Walking through the halls after school, I still hadn’t decided for sure what I was going to do about the audition. It would be easy enough to just go home, forget about the musical, and apologize to Anji later. I knew she planned to audition with or without me. She’d be disappointed if I didn’t show up, sure, but I knew she’d understand. For a moment I let myself imagine what it would feel like to get up on that stage and let everyone hear me sing. I pictured all those eyes on me and the look on Velvet’s face when she realized I was someone who had a voice. That I actually could be a threat. In time, I knew, I would reclaim Will as a friend. If I also took a part in the musical away from her, it would be such sweet revenge.
But I couldn’t.
Wouldn’t.
Shouldn’t.
I tossed my books into my backpack as quickly as I could and ran out of school before Anji got to her locker. I knew she would try to convince me to stay, and I didn’t want to let her down. Even as I made my way to the side door, the one closest to my bus stop, I felt a little wriggle of doubt. Why was I running away? Hadn’t I wished for the guts to do things like this? I was the one who could make that wish come true. All it would take is a little courage, and I could be the kind of girl who tried out for school plays. I could be the kind of girl who stood up to Velvet Mills.
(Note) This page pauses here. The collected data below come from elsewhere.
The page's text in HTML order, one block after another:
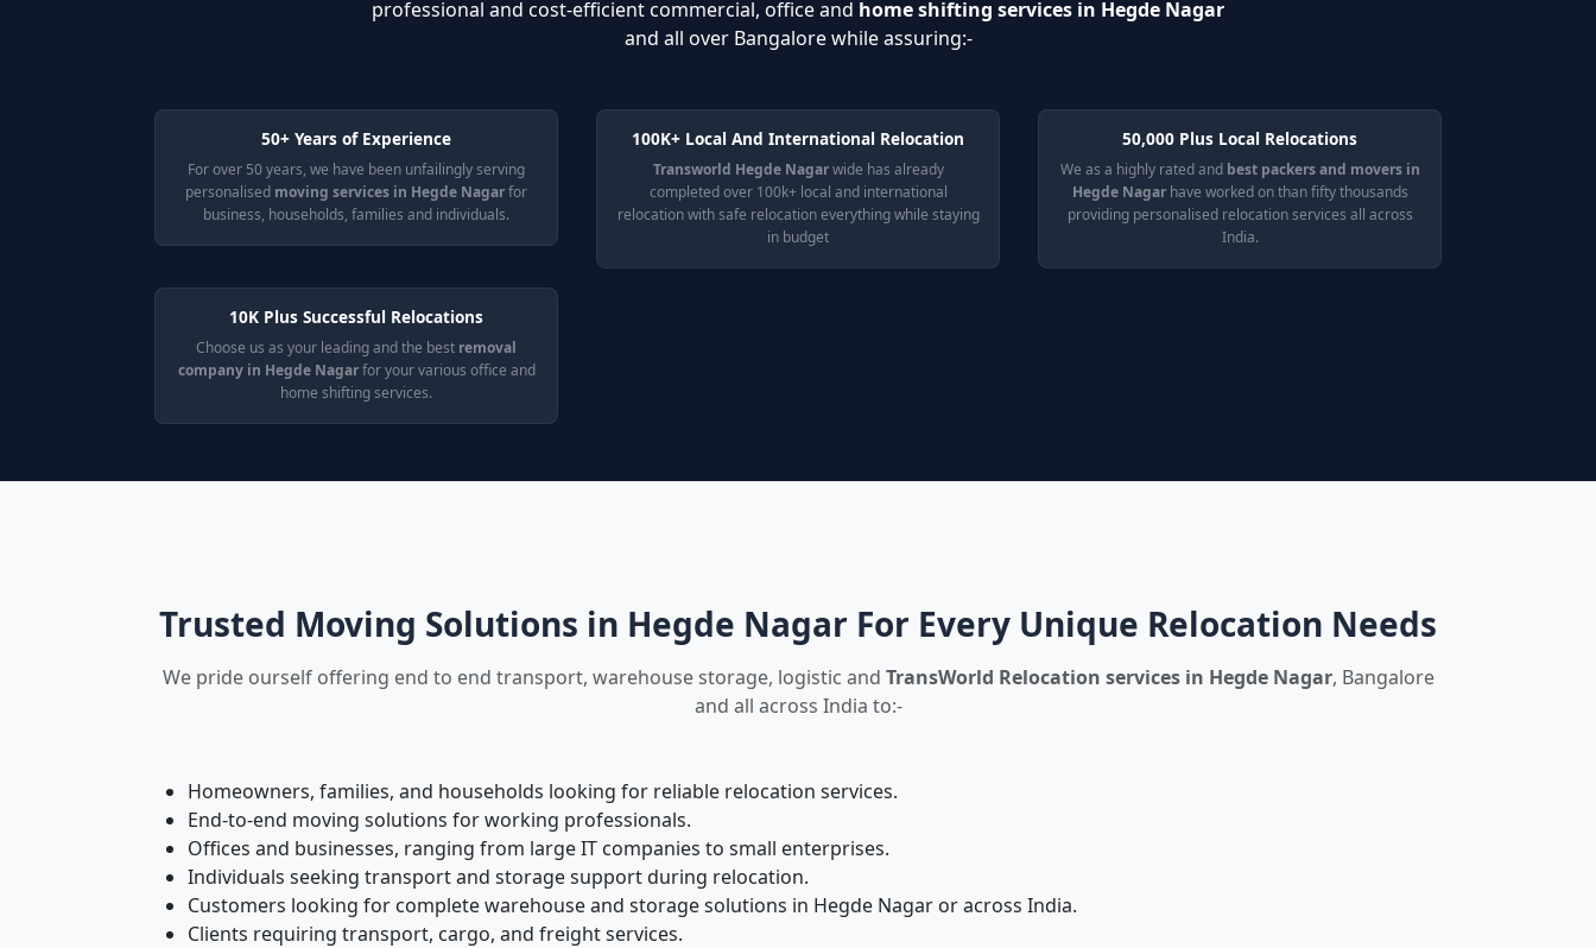
professional and cost-efficient commercial, office and home shifting services in Hegde Nagar
and all over Bangalore while assuring:-
50+ Years of Experience
For over 50 years, we have been unfailingly serving
personalised moving services in Hegde Nagarfor
business, households, families and individuals.
100K+ Local And International Relocation
Transworld Hegde Nagarwide has already
completed over 100k+ local and international
relocation with safe relocation everything while staying
in budget
50,000 Plus Local Relocations
We as a highly rated and best packers and movers in
Hegde Nagarhave worked on than fifty thousands
providing personalised relocation services all across
India.
10K Plus Successful Relocations
Choose us as your leading and the best removal
company in Hegde Nagarfor your various office and
home shifting services.
Trusted Moving Solutions in Hegde Nagar For Every Unique Relocation Needs
We pride ourself offering end to end transport, warehouse storage, logistic and TransWorld Relocation services in Hegde Nagar, Bangalore
and all across India to:-
Homeowners, families, and households looking for reliable relocation services.
End-to-end moving solutions for working professionals.
Offices and businesses, ranging from large IT companies to small enterprises.
Individuals seeking transport and storage support during relocation.
Customers looking for complete warehouse and storage solutions in Hegde Nagar or across India.
Clients requiring transport, cargo, and freight services.
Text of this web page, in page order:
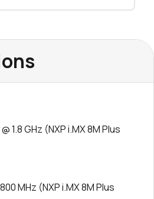
1.8 GHz (NXP i.MX 8M Plus
MHz (NXP i.MX 8M Plus
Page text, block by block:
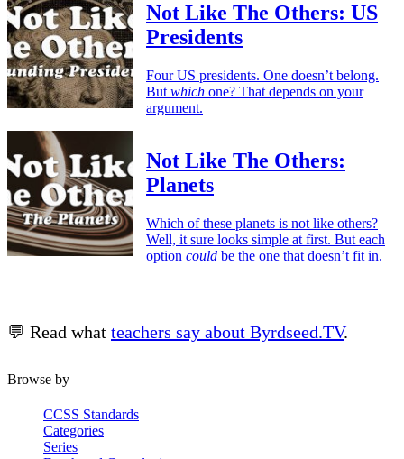
Not Like The Others: US
Presidents
Four US presidents. One doesn’t belong.
But which one? That depends on your
argument.
Not Like The Others:
Planets
Which of these planets is not like others?
Well, it sure looks simple at first. But each
option could be the one that doesn’t fit in.
💬 Read what teachers say about Byrdseed.TV.
Browse by
CCSS Standards
Categories
Series
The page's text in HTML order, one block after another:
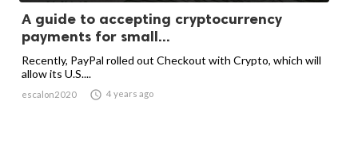
A guide to accepting cryptocurrency
payments for small...
Recently, PayPal rolled out Checkout with Crypto, which will
allow its U.S....
escalon2020  4 years ago
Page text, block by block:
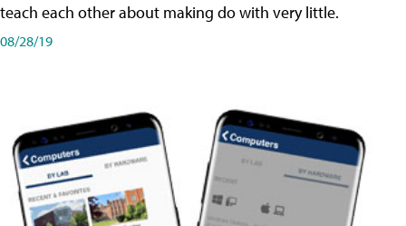
teach each other about making do with very little.
08/28/19

The doubt about my choice was strong enough that I didn’t run for the bus when I got outside. I lingered, still debating. If I left school and went home, it would be impossible to change my mind. When Daunte Adams and a few guys from the soccer team burst out of the back door near the gym, I rushed to catch the door before it closed and locked behind them. I hustled back up through the halls, toward the media center.
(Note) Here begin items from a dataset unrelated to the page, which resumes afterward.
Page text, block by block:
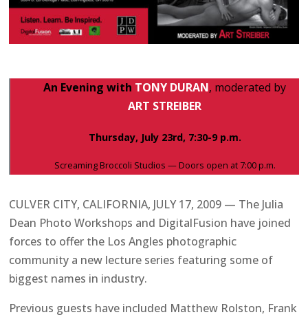
An Evening with TONY DURAN, moderated by
ART STREIBER
Thursday, July 23rd, 7:30-9 p.m.
Screaming Broccoli Studios — Doors open at 7:00 p.m.
CULVER CITY, CALIFORNIA, JULY 17, 2009 — The Julia
Dean Photo Workshops and DigitalFusion have joined
forces to offer the Los Angles photographic
community a new lecture series featuring some of
biggest names in industry.
Previous guests have included Matthew Rolston, Frank
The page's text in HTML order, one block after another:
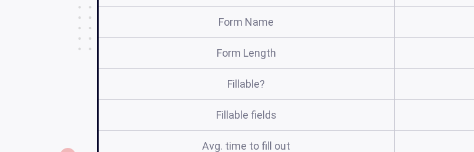
Form Name
Form Length
Fillable?
Fillable fields
Avg. time to fill out
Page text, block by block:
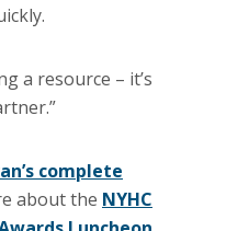
a resource – it’s
complete
about the NYHC
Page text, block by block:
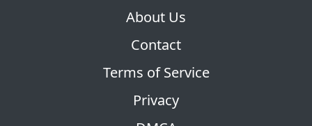
About Us
Contact
Terms of Service
Privacy
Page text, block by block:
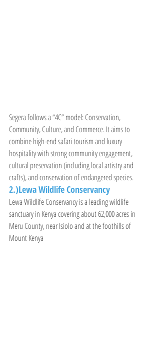
Segera follows a “4C” model: Conservation,
Community, Culture, and Commerce. It aims to
combine high-end safari tourism and luxury
hospitality with strong community engagement,
cultural preservation (including local artistry and
crafts), and conservation of endangered species.
2.)Lewa Wildlife Conservancy
Lewa Wildlife Conservancy is a leading wildlife
sanctuary in Kenya covering about 62,000 acres in
Meru County, near Isiolo and at the foothills of
Mount Kenya
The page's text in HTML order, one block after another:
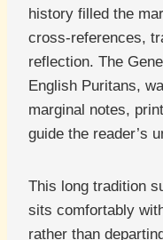
history filled the
cross-references,
reflection. The
English Puritans,
marginal notes,
guide the reader’s
This long tradition
sits comfortably
rather than
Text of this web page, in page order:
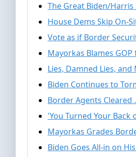
The Great Biden/
House Dems Skip On-
Vote as if Border
Mayorkas Blames
Lies, Damned Lies, and
Biden Continues to
Border Agents Cleared
'You Turned Your Back
Mayorkas Grades
Biden Goes All-in on
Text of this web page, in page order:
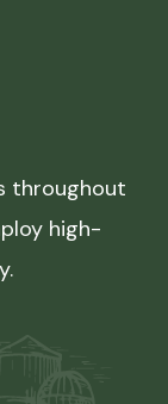
throughout
high-
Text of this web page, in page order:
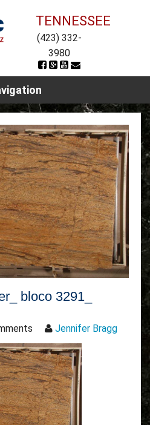
TENNESSEE
(423) 332-
3980
bloco 3291_
Jennifer Bragg

The library was empty today. No one had media last period, and Mrs. Davies always left right after the last bell to get her kid from preschool. I slipped inside the darkened library and found my favorite corner way in the back. I slid down to the floor, hidden among the books and the silence. I pulled my moonstone out of my pocket and rubbed the soft edges. I wished the stone would tell me what to do.
Then I realized maybe it could. If I fell asleep, I wondered, what would happen? Ever since the eclipse, every other time I’d fallen asleep with my moonstone I had acted out on some unrealized wish or thing I longed to do. If I fell asleep now and let the moonstone take charge, would I make it to the audition . . . in my dreams?
Could using the moonstone’s magical power for something good really be so bad?